- Phyllis Hayford Hutchings, from the 1936 yearbook of Rollins College
- Born: May 18, 1904 Washington, D.C., U.S.
- Died: July 7, 1965 (aged 61) Lawrence, Kansas, U.S.
- Occupations: Astronomer, engineer, college professor

= Phyllis Hayford Hutchings =

American astronomer

Phyllis Hayford Hutchings (May 18, 1904 – July 7, 1965) was an American astronomer, engineer, and college professor. She taught astronomy at Rollins College in Florida, and at Whitman College in Washington.
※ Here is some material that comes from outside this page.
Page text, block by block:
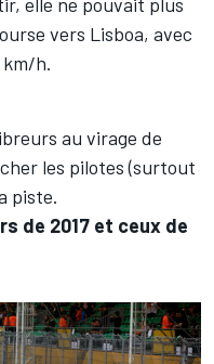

==Early life and education==
Hayford was born in Washington, D.C., the daughter of John Fillmore Hayford and Lucy Dalzell Stone Hayford. Her father was director of the College of Engineering at Northwestern University. She earned a degree in civil engineering from Northwestern University in 1926, and earned a Ph.D. in astronomy at the University of California, Berkeley, in 1932. Her dissertation was titled "The Galactic Rotation Effect in Open Clusters".
==Career==
Hayford worked at Lick Observatory from 1926 to 1937, in various positions, including assistant to Donald Howard Menzel, computer and research fellow. Her work their often involved calculating the orbits of comets. She taught astronomy at Rollins College in Florida from 1935 to 1943, and at Whitman College in Washington from 1947 until her death in 1965. She also spoke to school and community groups about astronomy topics.
==Publications==
- "A Brilliant Meteor" (1927)
- "Elements and ephemeris of Minor Planet 1929 PA" (1930, with Charlotte E. Moore)
- "Elements and ephemeris of Comet D 1930 (Schwassmann-Wachmann)" (1930, with Claude M. Anderson Jr.)
- "Observations of Comet B 1929 (Neujmin) and of minor planets" (1930, with C. J. Krieger, N. T. Bobrovnikoff, F. L. Whipple, and Charlotte E. Moore)
- "A study of galactic rotation with special reference to the radial velocities of the galactic star clusters" (1932)
- "Occultation of an 8.9 Magnitude Star by Jupiter" (1933)
- "Observations of Eros made at the Lick Observatory during the opposition of 1931, with a preliminary determination of the solar parallax" (1937, with R. J. Trumpler, F. J. Neubauer, C. E. Smith, and K. P. Kaster)

==Personal life==
Hayford married mathematician William Lawrence Hutchings in 1934; they had a daughter, Lucy, born in 1938. Phyllis Hutchings died in 1965, at the age of 61, while she was teaching a summer course in Lawrence, Kansas.